▶ **What is needed**: Can you print the data exactly and leave out each image?

▶ **Records to use**:
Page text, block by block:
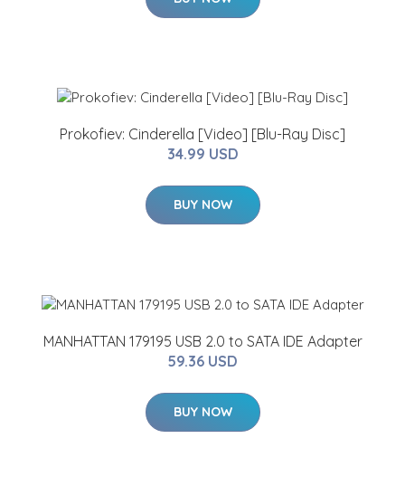
Prokofiev: Cinderella [Video] [Blu-Ray Disc]
34.99 USD
BUY NOW
MANHATTAN 179195 USB 2.0 to SATA IDE Adapter
59.36 USD
BUY NOW
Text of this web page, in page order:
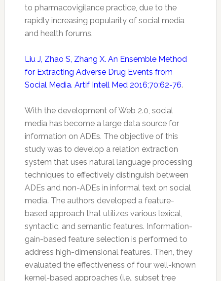
to pharmacovigilancepractice, due to the
rapidly increasing popularity of social media
and health forums.
Liu J, Zhao S, Zhang X. An Ensemble Method
for Extracting Adverse Drug Events from
Social Media. Artif Intell Med 2016;70:62-76.
With the development of Web 2.0, social
media has become a large data source for
information on ADEs. The objective of this
study was to develop a relation extraction
system that uses natural language processing
techniques to effectively distinguish between
ADEs and non-ADEs in informal text on social
media. The authors developed a feature-
based approach that utilizes various lexical,
syntactic, and semantic features. Information-
gain-based feature selection is performed to
address high-dimensional features. Then, they
evaluated the effectiveness of four well-known
kernel-based approaches (i.e., subset tree
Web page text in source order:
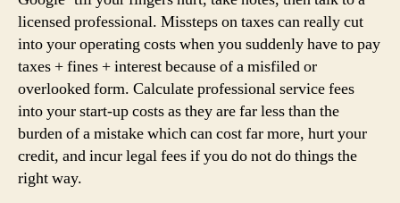
licensed professional. Missteps on taxes can really cut
into your operating costs when you suddenly have to pay
taxes + fines + interest because of a misfiled or
overlooked form. Calculate professional service fees
into your start-up costs as they are far less than the
burden of a mistake which can cost far more, hurt your
credit, and incur legal fees if you do not do things the
right way.
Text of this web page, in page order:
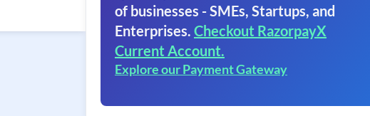
of businesses - SMEs, Startups, and
Enterprises. Checkout RazorpayX
Current Account.
Explore our Payment Gateway
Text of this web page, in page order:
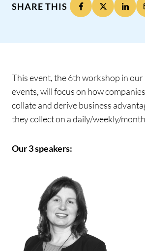
SHARE THIS
This event, the 6th workshop in
events, will focus on how
collate and derive business
they collect on a daily/weekly/
Our 3 speakers:
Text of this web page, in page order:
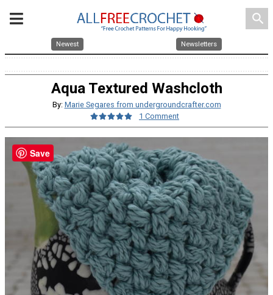
search
Newest Newsletters
Aqua Textured Washcloth
By: Marie Segares from undergroundcrafter.com
1 Comment
Save
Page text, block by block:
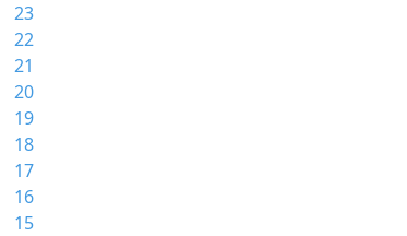
23
22
21
20
19
18
17
16
15
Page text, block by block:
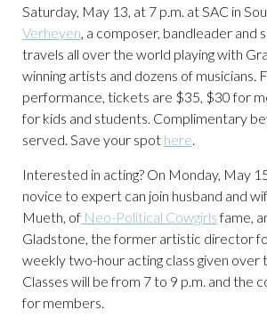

▶ **Answer area**:
Page text, block by block:
Prokofiev: Cinderella [Video] [Blu-Ray Disc]
34.99 USD
BUY NOW
MANHATTAN 179195 USB 2.0 to SATA IDE Adapter
59.36 USD
BUY NOW
Text of this web page, in page order:
to pharmacovigilancepractice, due to the
rapidly increasing popularity of social media
and health forums.
Liu J, Zhao S, Zhang X. An Ensemble Method
for Extracting Adverse Drug Events from
Social Media. Artif Intell Med 2016;70:62-76.
With the development of Web 2.0, social
media has become a large data source for
information on ADEs. The objective of this
study was to develop a relation extraction
system that uses natural language processing
techniques to effectively distinguish between
ADEs and non-ADEs in informal text on social
media. The authors developed a feature-
based approach that utilizes various lexical,
syntactic, and semantic features. Information-
gain-based feature selection is performed to
address high-dimensional features. Then, they
evaluated the effectiveness of four well-known
kernel-based approaches (i.e., subset tree
Web page text in source order:
licensed professional. Missteps on taxes can really cut
into your operating costs when you suddenly have to pay
taxes + fines + interest because of a misfiled or
overlooked form. Calculate professional service fees
into your start-up costs as they are far less than the
burden of a mistake which can cost far more, hurt your
credit, and incur legal fees if you do not do things the
right way.
Text of this web page, in page order:
of businesses - SMEs, Startups, and
Enterprises. Checkout RazorpayX
Current Account.
Explore our Payment Gateway
Text of this web page, in page order:
SHARE THIS
This event, the 6th workshop in
events, will focus on how
collate and derive business
they collect on a daily/weekly/
Our 3 speakers:
Text of this web page, in page order:
search
Newest Newsletters
Aqua Textured Washcloth
By: Marie Segares from undergroundcrafter.com
1 Comment
Save
Page text, block by block:
23
22
21
20
19
18
17
16
15
Page text, block by block:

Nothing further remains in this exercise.